Data entries
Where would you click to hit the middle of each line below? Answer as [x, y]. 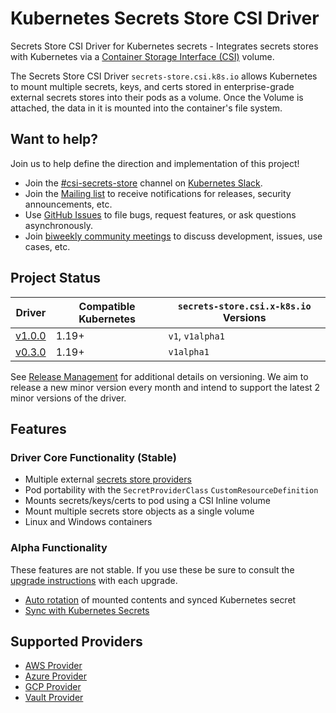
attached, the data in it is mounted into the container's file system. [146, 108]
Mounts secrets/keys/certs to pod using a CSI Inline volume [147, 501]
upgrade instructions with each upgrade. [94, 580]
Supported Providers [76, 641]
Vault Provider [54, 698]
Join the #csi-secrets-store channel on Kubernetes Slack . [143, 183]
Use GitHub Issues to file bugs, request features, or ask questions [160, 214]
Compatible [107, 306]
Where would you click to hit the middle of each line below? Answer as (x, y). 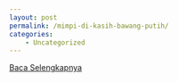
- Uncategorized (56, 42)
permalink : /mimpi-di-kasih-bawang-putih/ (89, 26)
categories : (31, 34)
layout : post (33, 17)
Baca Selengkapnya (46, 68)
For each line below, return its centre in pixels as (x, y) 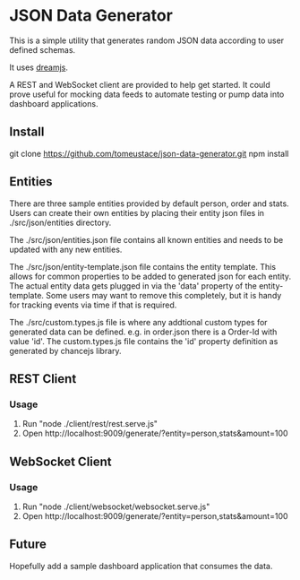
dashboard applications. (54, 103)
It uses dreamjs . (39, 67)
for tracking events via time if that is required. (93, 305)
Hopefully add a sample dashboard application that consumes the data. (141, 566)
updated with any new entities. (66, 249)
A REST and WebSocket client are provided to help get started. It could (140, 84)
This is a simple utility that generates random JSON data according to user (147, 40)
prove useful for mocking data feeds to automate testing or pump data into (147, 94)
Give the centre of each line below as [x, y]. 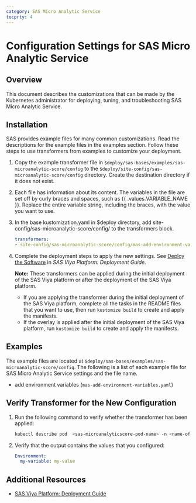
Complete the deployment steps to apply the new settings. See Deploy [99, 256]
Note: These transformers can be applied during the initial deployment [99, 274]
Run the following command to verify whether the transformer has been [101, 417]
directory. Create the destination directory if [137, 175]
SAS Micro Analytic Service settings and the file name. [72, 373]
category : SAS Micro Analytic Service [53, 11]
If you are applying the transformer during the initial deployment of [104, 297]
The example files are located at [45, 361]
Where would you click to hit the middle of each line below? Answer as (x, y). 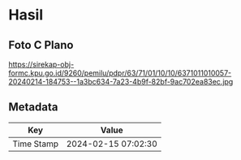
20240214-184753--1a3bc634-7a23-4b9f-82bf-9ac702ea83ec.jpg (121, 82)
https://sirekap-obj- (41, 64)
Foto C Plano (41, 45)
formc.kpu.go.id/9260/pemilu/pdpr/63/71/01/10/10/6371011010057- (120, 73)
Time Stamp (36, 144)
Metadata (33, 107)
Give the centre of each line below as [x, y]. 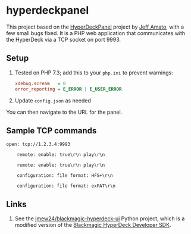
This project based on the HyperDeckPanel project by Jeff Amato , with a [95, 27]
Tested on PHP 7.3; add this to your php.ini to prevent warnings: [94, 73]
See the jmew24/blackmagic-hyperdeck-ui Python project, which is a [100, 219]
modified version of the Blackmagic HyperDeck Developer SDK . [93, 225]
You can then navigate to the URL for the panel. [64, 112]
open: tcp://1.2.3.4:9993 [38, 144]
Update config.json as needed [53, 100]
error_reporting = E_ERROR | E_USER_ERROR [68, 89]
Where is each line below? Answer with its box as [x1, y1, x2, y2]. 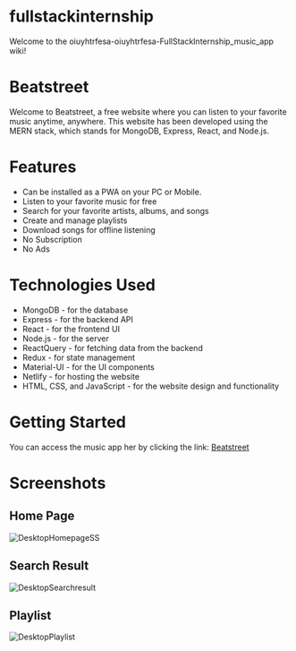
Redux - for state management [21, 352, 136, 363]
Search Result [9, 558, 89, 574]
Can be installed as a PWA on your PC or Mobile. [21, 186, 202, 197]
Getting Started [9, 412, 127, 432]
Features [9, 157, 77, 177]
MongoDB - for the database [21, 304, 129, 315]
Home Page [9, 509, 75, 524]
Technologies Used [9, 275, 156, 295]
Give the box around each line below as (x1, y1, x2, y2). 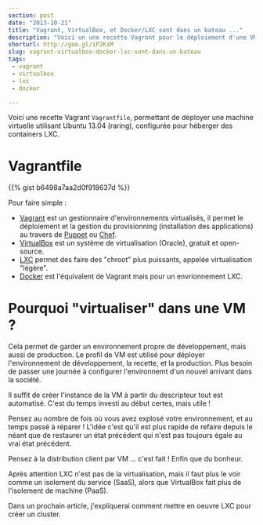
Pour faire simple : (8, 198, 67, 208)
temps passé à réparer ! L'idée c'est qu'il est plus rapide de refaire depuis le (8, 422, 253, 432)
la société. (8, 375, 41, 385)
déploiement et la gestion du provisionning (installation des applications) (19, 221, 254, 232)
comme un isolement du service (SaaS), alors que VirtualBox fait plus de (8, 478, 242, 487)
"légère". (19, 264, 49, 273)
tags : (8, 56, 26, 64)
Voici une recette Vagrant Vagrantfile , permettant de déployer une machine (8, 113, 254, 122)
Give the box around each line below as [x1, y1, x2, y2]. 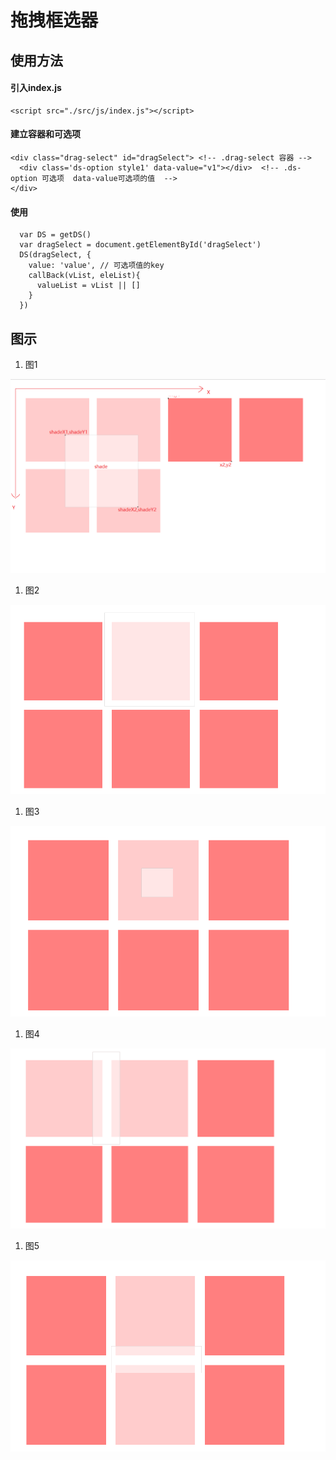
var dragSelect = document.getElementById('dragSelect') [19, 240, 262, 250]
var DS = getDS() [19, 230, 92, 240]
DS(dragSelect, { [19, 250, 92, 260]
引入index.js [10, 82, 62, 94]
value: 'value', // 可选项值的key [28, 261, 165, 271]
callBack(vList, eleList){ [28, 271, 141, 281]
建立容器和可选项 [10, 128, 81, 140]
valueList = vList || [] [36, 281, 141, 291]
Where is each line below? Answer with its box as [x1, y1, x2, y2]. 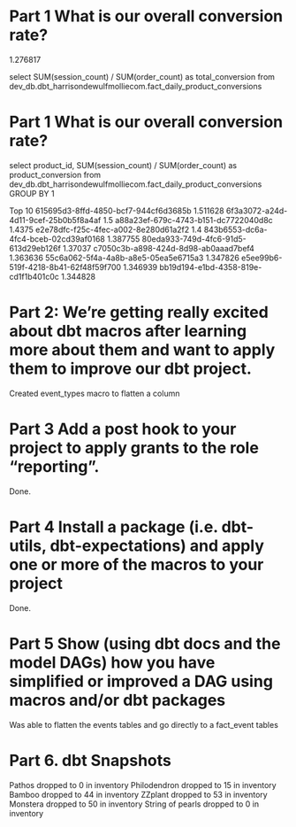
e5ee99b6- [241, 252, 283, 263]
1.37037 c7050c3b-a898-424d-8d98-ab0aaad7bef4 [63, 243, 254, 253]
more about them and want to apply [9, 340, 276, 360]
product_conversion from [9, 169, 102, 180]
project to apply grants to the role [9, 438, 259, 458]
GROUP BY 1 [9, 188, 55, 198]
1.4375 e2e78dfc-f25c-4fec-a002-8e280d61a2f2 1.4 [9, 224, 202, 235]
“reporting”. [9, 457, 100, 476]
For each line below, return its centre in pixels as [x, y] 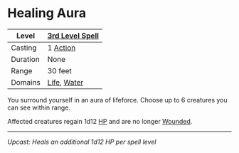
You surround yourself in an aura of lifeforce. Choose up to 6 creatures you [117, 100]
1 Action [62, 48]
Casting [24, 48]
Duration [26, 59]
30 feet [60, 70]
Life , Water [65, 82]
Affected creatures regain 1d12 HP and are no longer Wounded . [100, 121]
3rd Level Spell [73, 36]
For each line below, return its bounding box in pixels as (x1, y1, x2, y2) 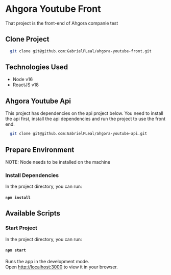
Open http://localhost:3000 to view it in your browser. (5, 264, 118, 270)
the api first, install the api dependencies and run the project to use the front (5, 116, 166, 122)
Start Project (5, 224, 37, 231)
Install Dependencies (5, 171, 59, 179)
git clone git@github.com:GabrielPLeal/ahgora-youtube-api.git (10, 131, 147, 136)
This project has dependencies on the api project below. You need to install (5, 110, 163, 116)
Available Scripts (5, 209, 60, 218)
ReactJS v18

#### What needs to be done
Send back every line above exactly, skipping all pictures.

#### Reply
Where would you click to hit the middle of each line below? Answer as [x, y]. 
attached, the data in it is mounted into the container's file system. [146, 108]
Mounts secrets/keys/certs to pod using a CSI Inline volume [147, 501]
upgrade instructions with each upgrade. [94, 580]
Supported Providers [76, 641]
Vault Provider [54, 698]
Join the #csi-secrets-store channel on Kubernetes Slack . [143, 183]
Use GitHub Issues to file bugs, request features, or ask questions [160, 214]
Compatible [107, 306]
Where would you click to hit the middle of each line below? Answer as (x, y). 
- Uncategorized (56, 42)
permalink : /mimpi-di-kasih-bawang-putih/ (89, 26)
categories : (31, 34)
layout : post (33, 17)
Baca Selengkapnya (46, 68)
For each line below, return its centre in pixels as (x, y) 
dashboard applications. (54, 103)
It uses dreamjs . (39, 67)
for tracking events via time if that is required. (93, 305)
Hopefully add a sample dashboard application that consumes the data. (141, 566)
updated with any new entities. (66, 249)
A REST and WebSocket client are provided to help get started. It could (140, 84)
This is a simple utility that generates random JSON data according to user (147, 40)
prove useful for mocking data feeds to automate testing or pump data into (147, 94)
Give the centre of each line below as [x, y]. 
Complete the deployment steps to apply the new settings. See Deploy [99, 256]
Note: These transformers can be applied during the initial deployment [99, 274]
Run the following command to verify whether the transformer has been [101, 417]
directory. Create the destination directory if [137, 175]
SAS Micro Analytic Service settings and the file name. [72, 373]
category : SAS Micro Analytic Service [53, 11]
If you are applying the transformer during the initial deployment of [104, 297]
The example files are located at [45, 361]
Where would you click to hit the middle of each line below? Answer as (x, y). 
20240214-184753--1a3bc634-7a23-4b9f-82bf-9ac702ea83ec.jpg (121, 82)
https://sirekap-obj- (41, 64)
Foto C Plano (41, 45)
formc.kpu.go.id/9260/pemilu/pdpr/63/71/01/10/10/6371011010057- (120, 73)
Time Stamp (36, 144)
Metadata (33, 107)
Give the centre of each line below as [x, y]. 
This project based on the HyperDeckPanel project by Jeff Amato , with a [95, 27]
Tested on PHP 7.3; add this to your php.ini to prevent warnings: [94, 73]
See the jmew24/blackmagic-hyperdeck-ui Python project, which is a [100, 219]
modified version of the Blackmagic HyperDeck Developer SDK . [93, 225]
You can then navigate to the URL for the panel. [64, 112]
open: tcp://1.2.3.4:9993 [38, 144]
Update config.json as needed [53, 100]
error_reporting = E_ERROR | E_USER_ERROR [68, 89]
Where is each line below? Answer with its box as [x1, y1, x2, y2]. 
Redux - for state management [21, 352, 136, 363]
Search Result [9, 558, 89, 574]
Can be installed as a PWA on your PC or Mobile. [21, 186, 202, 197]
Getting Started [9, 412, 127, 432]
Features [9, 157, 77, 177]
MongoDB - for the database [21, 304, 129, 315]
Home Page [9, 509, 75, 524]
Technologies Used [9, 275, 156, 295]
Give the box around each line below as (x1, y1, x2, y2). 
Pour faire simple : (8, 198, 67, 208)
temps passé à réparer ! L'idée c'est qu'il est plus rapide de refaire depuis le (8, 422, 253, 432)
la société. (8, 375, 41, 385)
déploiement et la gestion du provisionning (installation des applications) (19, 221, 254, 232)
comme un isolement du service (SaaS), alors que VirtualBox fait plus de (8, 478, 242, 487)
"légère". (19, 264, 49, 273)
tags : (8, 56, 26, 64)
Voici une recette Vagrant Vagrantfile , permettant de déployer une machine (8, 113, 254, 122)
Give the box around each line below as [x1, y1, x2, y2]. 
var dragSelect = document.getElementById('dragSelect') [19, 240, 262, 250]
var DS = getDS() [19, 230, 92, 240]
DS(dragSelect, { [19, 250, 92, 260]
引入index.js [10, 82, 62, 94]
value: 'value', // 可选项值的key [28, 261, 165, 271]
callBack(vList, eleList){ [28, 271, 141, 281]
建立容器和可选项 [10, 128, 81, 140]
valueList = vList || [] [36, 281, 141, 291]
Where is each line below? Answer with its box as [x1, y1, x2, y2]. 
e5ee99b6- [241, 252, 283, 263]
1.37037 c7050c3b-a898-424d-8d98-ab0aaad7bef4 [63, 243, 254, 253]
more about them and want to apply [9, 340, 276, 360]
product_conversion from [9, 169, 102, 180]
project to apply grants to the role [9, 438, 259, 458]
GROUP BY 1 [9, 188, 55, 198]
1.4375 e2e78dfc-f25c-4fec-a002-8e280d61a2f2 1.4 [9, 224, 202, 235]
“reporting”. [9, 457, 100, 476]
For each line below, return its centre in pixels as [x, y] 
You surround yourself in an aura of lifeforce. Choose up to 6 creatures you [117, 100]
1 Action [62, 48]
Casting [24, 48]
Duration [26, 59]
30 feet [60, 70]
Life , Water [65, 82]
Affected creatures regain 1d12 HP and are no longer Wounded . [100, 121]
3rd Level Spell [73, 36]
For each line below, return its bounding box in pixels as (x1, y1, x2, y2) 
Open http://localhost:3000 to view it in your browser. (5, 264, 118, 270)
the api first, install the api dependencies and run the project to use the front (5, 116, 166, 122)
Start Project (5, 224, 37, 231)
Install Dependencies (5, 171, 59, 179)
git clone git@github.com:GabrielPLeal/ahgora-youtube-api.git (10, 131, 147, 136)
This project has dependencies on the api project below. You need to install (5, 110, 163, 116)
Available Scripts (5, 209, 60, 218)
ReactJS v18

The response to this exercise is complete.